13.2.3 Why do we need the survey package?

The benefits of the survey package really come from the tool’s specialty in calculating appropriate variances for the survey design and accounting for very complex stratified or clustered designs. There are other weighting functions in R that will allow you to recover the same point estimates as the survey tools in some cases. However, it won’t always be the case that they will give you accurate measures of uncertainty.

If you don’t need measures of uncertainty, then other functions from base R, such as weighted.mean can also work in cases where you just have a column of survey weights.

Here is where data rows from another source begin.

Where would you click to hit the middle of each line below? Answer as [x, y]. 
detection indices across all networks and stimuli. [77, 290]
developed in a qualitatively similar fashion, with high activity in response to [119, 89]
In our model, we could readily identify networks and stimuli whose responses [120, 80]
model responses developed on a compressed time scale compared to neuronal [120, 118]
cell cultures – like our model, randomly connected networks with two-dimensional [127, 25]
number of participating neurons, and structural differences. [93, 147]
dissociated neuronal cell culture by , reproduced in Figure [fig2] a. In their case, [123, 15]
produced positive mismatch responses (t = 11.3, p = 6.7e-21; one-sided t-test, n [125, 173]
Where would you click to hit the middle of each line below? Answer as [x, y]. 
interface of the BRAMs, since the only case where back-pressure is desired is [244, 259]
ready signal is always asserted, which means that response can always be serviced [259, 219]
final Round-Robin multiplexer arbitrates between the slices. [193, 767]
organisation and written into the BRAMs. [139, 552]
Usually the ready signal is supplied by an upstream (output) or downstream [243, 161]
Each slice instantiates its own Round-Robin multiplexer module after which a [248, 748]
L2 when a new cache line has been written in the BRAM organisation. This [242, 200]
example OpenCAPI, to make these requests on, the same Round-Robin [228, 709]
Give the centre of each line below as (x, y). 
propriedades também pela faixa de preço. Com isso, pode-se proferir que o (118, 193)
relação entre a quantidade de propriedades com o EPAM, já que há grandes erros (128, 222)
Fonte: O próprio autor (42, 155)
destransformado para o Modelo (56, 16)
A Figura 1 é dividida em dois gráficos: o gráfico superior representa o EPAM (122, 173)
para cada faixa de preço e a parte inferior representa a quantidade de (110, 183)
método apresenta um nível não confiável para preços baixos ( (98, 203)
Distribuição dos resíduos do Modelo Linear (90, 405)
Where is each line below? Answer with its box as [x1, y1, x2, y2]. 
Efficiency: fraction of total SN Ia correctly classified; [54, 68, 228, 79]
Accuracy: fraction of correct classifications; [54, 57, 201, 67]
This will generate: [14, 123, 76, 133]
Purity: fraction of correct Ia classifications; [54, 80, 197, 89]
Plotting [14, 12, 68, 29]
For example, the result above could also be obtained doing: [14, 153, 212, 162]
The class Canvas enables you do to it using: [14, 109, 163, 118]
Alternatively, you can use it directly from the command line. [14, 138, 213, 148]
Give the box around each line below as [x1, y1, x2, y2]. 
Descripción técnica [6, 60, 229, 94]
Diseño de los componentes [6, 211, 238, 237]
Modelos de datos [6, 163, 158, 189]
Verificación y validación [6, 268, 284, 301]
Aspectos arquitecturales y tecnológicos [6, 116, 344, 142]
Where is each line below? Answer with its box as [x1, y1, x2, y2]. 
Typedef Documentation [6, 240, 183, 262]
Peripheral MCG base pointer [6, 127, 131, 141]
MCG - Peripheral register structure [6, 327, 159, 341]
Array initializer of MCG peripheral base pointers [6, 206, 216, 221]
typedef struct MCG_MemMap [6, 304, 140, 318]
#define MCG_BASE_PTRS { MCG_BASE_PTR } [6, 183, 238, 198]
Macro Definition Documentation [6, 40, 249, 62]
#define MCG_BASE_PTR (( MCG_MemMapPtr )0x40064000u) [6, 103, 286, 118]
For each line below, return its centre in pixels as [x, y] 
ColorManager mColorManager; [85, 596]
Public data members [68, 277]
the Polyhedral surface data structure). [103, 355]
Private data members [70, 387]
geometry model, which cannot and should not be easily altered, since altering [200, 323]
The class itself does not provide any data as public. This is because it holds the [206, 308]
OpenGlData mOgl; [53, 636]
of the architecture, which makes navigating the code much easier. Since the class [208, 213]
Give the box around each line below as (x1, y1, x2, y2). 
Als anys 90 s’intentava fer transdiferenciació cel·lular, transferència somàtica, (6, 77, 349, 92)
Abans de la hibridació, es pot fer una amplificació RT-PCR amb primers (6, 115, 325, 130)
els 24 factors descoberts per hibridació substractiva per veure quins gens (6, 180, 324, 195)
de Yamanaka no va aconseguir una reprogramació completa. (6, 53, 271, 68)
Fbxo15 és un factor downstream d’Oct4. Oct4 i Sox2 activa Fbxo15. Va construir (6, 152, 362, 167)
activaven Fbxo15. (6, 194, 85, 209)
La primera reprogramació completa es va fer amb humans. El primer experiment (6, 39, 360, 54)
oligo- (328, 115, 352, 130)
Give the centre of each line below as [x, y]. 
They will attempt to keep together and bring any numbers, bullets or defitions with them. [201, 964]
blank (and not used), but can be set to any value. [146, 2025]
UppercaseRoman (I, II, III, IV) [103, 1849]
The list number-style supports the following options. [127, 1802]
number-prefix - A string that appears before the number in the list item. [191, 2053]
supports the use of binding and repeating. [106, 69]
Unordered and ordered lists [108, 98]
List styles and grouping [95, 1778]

weighted.mean(apisrs$mobility, w=apisrs$pw)
[1] 17.46
svymean(~mobility, design = apisrs_design)
          mean     SE
mobility 17.46 0.6529

13.3 Constructing your own weights

Sometimes you might have collected your own survey data, which you know is not representative, but no weights are provided for you.

If you think that weighting the data will be important, then you can construct your own weights! We can:

  • Collect information on our respondents to compare sample to population (including demographic questions on your survey)
  • Gather statistics on the population (e.g., Census data)
  • Construct weights to indicate how many units in the population each \(i\) unit in our sample should represent
    • One example of constructing your own weights is through a process called Raking. Here, we find weights so that the weighted distributions of your variables in your sample match the distributions of the variables in the general population very closely. How?
      1. Decide the variables on which you want to weight your data (e.g., gender, education, age)
      2. Find the proportion that each subgroup within these variables exist in your target population (e.g., maybe .55 women, .45 men)
      3. Use a raking algorithm to adjust your sample data to, when weighted, reflect these distributions in the population. For example, perhaps your sample had 70% women. After raking, we would hope that when svymean is applied, you would find the weighted proportion in your data is 55%.

This R bloggers tutorial goes through an example using the survey package and function rake.

In addition, Pew has released an R package with similar weighting capabilities described here.

Raking is not the only type of weighting that is possible. Pew describes and evaluates other weighting processes here.

Several pollsters interested in measuring vote choice and public opinion have started turning to a process called multilevel regression and post-stratfication (MRP or, fondly, Mr. P).

  • This “multilevel” refers to the same multilevel modeling approach we discussed, using lme4. An R introduction to this is here with a companion paper here that has citations to political science examples using MRP.
  • The technique has been around for a long time, but now is starting to infiltrate mainstream polling in addition to political science.
    • See Andy Gelman’s take on it here along with a debate with Nate Silver here.
    • For example, CBS used MRP in their 2020 election tracking .
    • Doug Rivers provided a short course on MRP at an AAPOR conference. Slides here.